Я направился к огромному зданию, которое, точно белый лебедь, охватывало крыльями своих корпусов Журчащий парк. Дворец построили в этом веке. Здесь были квартиры у некоторых магистров и тех, кто предпочитал жить на территории школы, а не в городе.
Деревянные двери оказались распахнуты, отчего в похожем на бочку холле с высокими, узкими витражными окнами и двумя спиральными лестницами, уводящими вверх, носился сквозняк. Тут я встретил старого слугу в темно-зеленой ливрее. Заметив меня, он чопорно поклонился.
– Господин ван Нормайенн, с возвращением. Вам требуется ключ от комнат?
– Да, Ходерик. Будь любезен.
Сутулясь, он ушел и вернулся через несколько минут, положив мне на ладонь тяжелый стальной ключ черного цвета.
– Если вам что-то потребуется, дайте мне знать.
– Конечно.
– Эта душа с вами? – Ходерик был Видящим.
– Конечно же я с ним! – возмутился Проповедник.
Слуга и бровью не повел.
– Душам запрещено появляться без разрешения на тренировочных площадках стражей и в зале Совета.
– Да знаю я. Знаю. Не появлюсь, – буркнул старый пеликан и первым поспешил к лестнице, бормоча на ходу: – За идиота он меня, что ли, держит?
Я поднялся на пятый, верхний этаж, прошел высоким коридором, где в солнечном свете золотистыми искрами кружились пылинки.

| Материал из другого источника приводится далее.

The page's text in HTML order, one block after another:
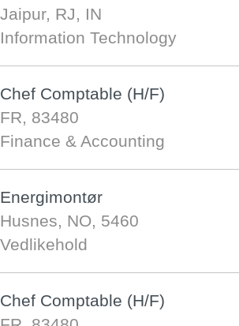
Jaipur, RJ, IN
Information Technology
Chef Comptable (H/F)
FR, 83480
Finance & Accounting
Energimontør
Husnes, NO, 5460
Vedlikehold
Chef Comptable (H/F)
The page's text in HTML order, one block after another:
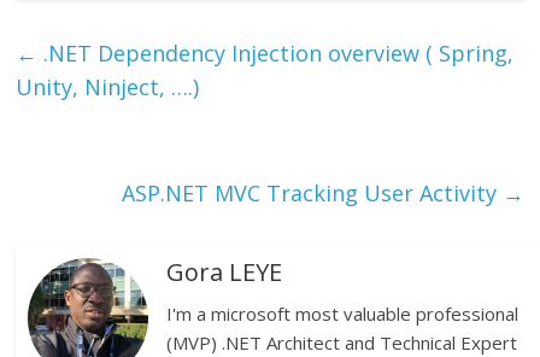
← .NET Dependency Injection overview ( Spring,
Unity, Ninject, ….)
ASP.NET MVC Tracking User Activity →
Gora LEYE
I'm a microsoft most valuable professional
(MVP) .NET Architect and Technical Expert

Моя дверь, с широкой поперечной царапиной, которую когда-то оставил Ганс после веселой гулянки, ничуть не изменилась за все то время, что меня не было.
Я прожил в этих комнатах почти пять лет, пока учился у Мириам. За стенкой поселили Кристину, но она довольно быстро перебралась поближе к наставнице. Так что два года в этой части корпуса я был один-одинешенек, пока сюда не определили Шуко и Рози. Их дверь располагалась напротив.
– Разор и запустение. – Проповедник проник сквозь стенку и теперь вертел плешивой головой с некоторой долей неодобрения. – Понимаю, что это твое уютное гнездо, но как насчет того, чтобы обосноваться на постоялом дворе?
– Что-то не хочется.
– Так я и думал.
Я оглядел свою берлогу, состоящую из трех просторных комнат. Слишком давно я здесь не был. На мебели лежал толстый слой пыли, а в спальне, в углу, возле потолка, растянулась паутина. Стол был завален книгами. Еще больше громоздилось вдоль стены. На полу кабинета валялись вьюки с одеждой, сундуки были забиты вещами так, что у некоторых не закрывались крышки. В углу, в корзине для тростей, стояли шпаги и рапиры. Часть из них покрыла ржавчина.
Все это барахло создавало ощущение настоящего хаоса.
– Не пора ли избавиться от хлама? – Проповедник заглянул в кабинет с таким видом, словно это был неубранный свинарник.
– Вещи не мои.
– Львенок не будет в обиде. Раз он съехал со своей прежней квартиры и воспользовался твоей добротой, значит, ему все можно? Сколько я с тобой таскаюсь, столько эта дрянь тут валяется.
– Мне они не мешают. Я бываю в Арденау даже реже, чем он.
– Старьевщик по вам плачет.
Дверца массивного дубового шкафа неслышно приоткрылась. Проповедник этого не заметил. Пугало между тем пнуло дверь ногой, та распахнулась, задела высоченную стопку книг, и они с грохотом обрушились вниз. Старый пеликан, не ожидавший ничего подобного, взвизгнул и подскочил.
– Чертов шутник! Я бы умер, если бы только мог!
Оно повеселилось, осмотрело мои хоромы, и взгляд его выражал жалость.
– Тоже предлагаешь мне переехать на постоялый двор? – хмыкнул я.
– Ты дождешься, что это сделаем мы, а тебя оставим среди шмотья Львенка, – пригрозил Проповедник.
– Будем считать, что я испугался. – Я отдернул ситцевые шторы и, повернув медную ручку, распахнул окно, впуская в комнаты свежий воздух. – Но я не против, если вы наведете порядок, коли вас что-то не устраивает.